I like to think about how it could all go on still farther, that we only know about things like space and time because of light, so there is no way we can know what happens where it is dark, that other worlds could be out there, other dimensions, other Big Bangs, which is only another way of saying God. I like to think that all that has happened is the universe has taken a breath and bounced up and we have appeared for a moment before the ball falls back and the breath is withdrawn again. I like to think that from a certain point all things are the same, and the whole of our story is no more than the paint on the knob on the top of the Eiffel Tower, and we are the layer of pigeon poop on top of the paint on top of the knob.
I tell myself that small things are big and big things are small, that veins run like rivers and hairs grow like grass and a hummock of moss to a beetle looks like a forest, and the shapes of the countries and clouds of the earth look like the colors in marbles from space. I think how the shell of a nebula of oxygen and hydrogen looks like the splash made by a droplet of milk, when the sides rise up in a crown. I think about the pictures of rocks and of dust and of galaxies in space and they look no more than snowflakes in a blizzard, and black holes look like pearls in deep cases, superclusters like bath bubbles—like honeycombs, like cells in a leaf, the grid of a bumblebee’s nose. That the whorls of a nebula and the caverns of a fire glow with the same light and your eyes get warm and filled up looking at both.
I tell myself that wildebeest scurry like ants, the earth is a blue bubble floating in darkness, a cell is a spaceship. The pieces of comet-shaped rock, which are light-years across and thrust out of a nebula when it explodes, are heads of corn in a blue sky, if you are lying in a field in summer when the sky is cornflower blue, and the corn is reaching into it. I say to myself there are palaces in clouds, mountains in rock pools, highways in the dust at my feet, and cities on the underside of leaves; there is a face in the moon and a galaxy in my eye and a whirlpool at the crown of my head.
And then I know that I am enormous and I am small, I go on forever and am gone in a moment, I am as young as a baby mouse and as old as the Himalayas. I am still and I am spinning. And if I am dust, then I am also the dust of stars.

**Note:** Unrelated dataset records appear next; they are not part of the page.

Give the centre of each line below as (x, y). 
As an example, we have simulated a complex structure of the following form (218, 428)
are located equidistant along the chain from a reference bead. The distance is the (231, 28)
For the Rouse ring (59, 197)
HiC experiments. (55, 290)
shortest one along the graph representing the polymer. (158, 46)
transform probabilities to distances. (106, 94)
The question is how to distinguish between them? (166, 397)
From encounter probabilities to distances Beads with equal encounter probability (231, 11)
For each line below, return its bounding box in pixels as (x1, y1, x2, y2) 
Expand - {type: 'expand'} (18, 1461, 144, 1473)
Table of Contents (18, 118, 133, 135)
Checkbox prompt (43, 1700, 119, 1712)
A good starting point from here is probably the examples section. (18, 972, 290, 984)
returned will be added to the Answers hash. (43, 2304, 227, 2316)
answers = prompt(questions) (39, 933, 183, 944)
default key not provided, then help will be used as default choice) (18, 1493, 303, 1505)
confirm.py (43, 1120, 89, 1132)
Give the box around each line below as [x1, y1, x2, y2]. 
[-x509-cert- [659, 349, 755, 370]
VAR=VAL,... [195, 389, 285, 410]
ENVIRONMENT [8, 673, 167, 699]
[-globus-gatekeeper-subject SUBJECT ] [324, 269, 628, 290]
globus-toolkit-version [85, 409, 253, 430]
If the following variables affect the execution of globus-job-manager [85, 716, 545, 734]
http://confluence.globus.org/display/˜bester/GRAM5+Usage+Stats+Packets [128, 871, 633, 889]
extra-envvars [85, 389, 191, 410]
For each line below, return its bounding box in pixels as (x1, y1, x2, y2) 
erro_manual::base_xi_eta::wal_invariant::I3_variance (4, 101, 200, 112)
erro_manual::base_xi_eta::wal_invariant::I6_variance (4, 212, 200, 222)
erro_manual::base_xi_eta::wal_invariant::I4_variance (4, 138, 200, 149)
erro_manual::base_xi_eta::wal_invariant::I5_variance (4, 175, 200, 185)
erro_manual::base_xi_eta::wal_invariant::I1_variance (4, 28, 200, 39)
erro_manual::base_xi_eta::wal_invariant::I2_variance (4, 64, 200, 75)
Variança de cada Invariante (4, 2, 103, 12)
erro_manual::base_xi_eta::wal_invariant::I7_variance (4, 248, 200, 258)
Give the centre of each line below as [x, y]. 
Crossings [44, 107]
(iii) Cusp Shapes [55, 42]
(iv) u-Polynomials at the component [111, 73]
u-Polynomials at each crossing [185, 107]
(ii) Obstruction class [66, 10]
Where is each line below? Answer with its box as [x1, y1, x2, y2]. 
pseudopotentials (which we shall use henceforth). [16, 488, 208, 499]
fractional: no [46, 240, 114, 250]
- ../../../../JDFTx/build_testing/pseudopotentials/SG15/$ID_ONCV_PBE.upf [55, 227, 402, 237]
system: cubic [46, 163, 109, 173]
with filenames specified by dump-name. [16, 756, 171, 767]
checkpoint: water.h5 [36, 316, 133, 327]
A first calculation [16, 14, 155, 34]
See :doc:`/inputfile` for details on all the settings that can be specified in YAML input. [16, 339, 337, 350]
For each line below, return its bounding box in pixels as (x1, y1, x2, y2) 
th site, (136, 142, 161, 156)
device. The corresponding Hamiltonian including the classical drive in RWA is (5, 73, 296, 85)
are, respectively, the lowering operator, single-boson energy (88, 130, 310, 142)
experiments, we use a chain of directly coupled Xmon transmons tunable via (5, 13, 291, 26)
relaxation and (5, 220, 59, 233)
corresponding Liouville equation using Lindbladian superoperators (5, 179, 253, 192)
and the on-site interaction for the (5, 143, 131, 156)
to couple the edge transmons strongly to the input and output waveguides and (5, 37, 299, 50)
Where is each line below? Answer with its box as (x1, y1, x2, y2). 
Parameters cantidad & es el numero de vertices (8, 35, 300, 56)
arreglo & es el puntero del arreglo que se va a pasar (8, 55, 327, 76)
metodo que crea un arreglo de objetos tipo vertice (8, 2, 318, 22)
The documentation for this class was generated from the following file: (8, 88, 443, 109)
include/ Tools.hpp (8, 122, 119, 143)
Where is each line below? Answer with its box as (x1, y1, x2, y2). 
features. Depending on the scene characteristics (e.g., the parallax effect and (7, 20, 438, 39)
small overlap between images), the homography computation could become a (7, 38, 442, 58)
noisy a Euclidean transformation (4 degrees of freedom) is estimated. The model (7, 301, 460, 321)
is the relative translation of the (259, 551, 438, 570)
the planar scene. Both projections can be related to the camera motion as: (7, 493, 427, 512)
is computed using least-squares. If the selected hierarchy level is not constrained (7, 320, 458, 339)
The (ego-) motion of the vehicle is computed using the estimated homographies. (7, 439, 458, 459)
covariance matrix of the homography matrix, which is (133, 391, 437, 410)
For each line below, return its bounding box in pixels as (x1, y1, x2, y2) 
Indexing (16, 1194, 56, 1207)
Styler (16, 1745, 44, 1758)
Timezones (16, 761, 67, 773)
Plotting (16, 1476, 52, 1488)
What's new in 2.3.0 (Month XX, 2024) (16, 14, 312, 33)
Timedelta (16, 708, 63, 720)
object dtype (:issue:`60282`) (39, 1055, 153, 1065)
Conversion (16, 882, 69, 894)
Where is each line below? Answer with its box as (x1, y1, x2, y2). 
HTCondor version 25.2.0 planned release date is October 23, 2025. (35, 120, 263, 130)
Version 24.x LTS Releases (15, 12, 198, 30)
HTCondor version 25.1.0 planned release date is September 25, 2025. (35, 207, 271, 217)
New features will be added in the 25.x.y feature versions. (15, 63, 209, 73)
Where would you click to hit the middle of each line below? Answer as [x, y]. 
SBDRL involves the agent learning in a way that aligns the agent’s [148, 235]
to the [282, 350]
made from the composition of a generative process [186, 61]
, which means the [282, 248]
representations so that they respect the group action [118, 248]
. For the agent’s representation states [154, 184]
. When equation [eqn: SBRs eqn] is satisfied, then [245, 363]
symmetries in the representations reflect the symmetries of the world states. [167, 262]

I LEARNED YOU can do things you didn’t know you could the night I went down to the street to clean up the mess the boys had left. I learned that nothing is impossible and the only reason it seems to be is that it just hasn’t happened yet. These are useful things to know.
On Monday, Neil didn’t say anything about us coming to his house. Perhaps it was because his father had told him not to have anything to do with me, but it could have been because Mrs. Pierce didn’t take her eyes off him. She picked on his spelling, on his grammar, on the dirt beneath his fingernails, and on how far behind he was. He didn’t say anything, but more than once I caught him watching me. I wanted to shout: “I’m not doing anything to you! I’m never going to do anything to you again!” but I just had to sit there.